_DATA EXTRACT_:
====

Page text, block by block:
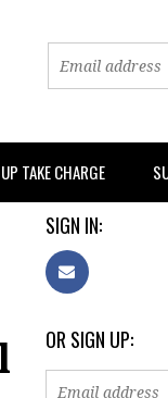
TAKE CHARGE
SIGN IN:
OR SIGN UP:
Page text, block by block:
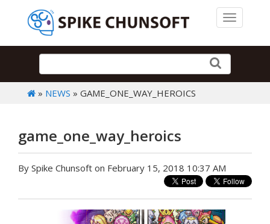
Toggle
» NEWS » GAME_ONE_WAY_HEROICS
game_one_way_heroics
By Spike Chunsoft on February 15, 2018 10:37 AM
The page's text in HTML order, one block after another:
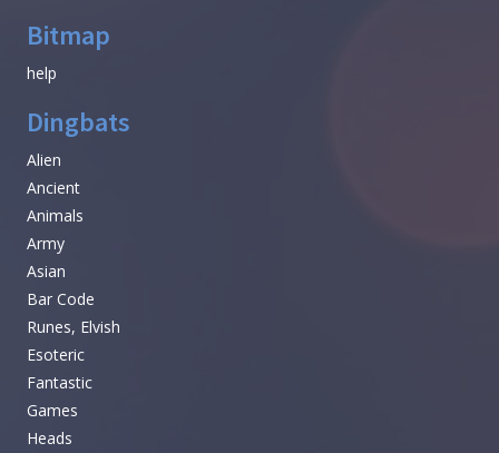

====

_PROBLEM STATEMENT_:
Give back every entry in its exact wording, leaving the pictures out.

_TASK SOLUTION_:
Page text, block by block:
TAKE CHARGE
SIGN IN:
OR SIGN UP:
Page text, block by block:
Toggle
» NEWS » GAME_ONE_WAY_HEROICS
game_one_way_heroics
By Spike Chunsoft on February 15, 2018 10:37 AM
The page's text in HTML order, one block after another:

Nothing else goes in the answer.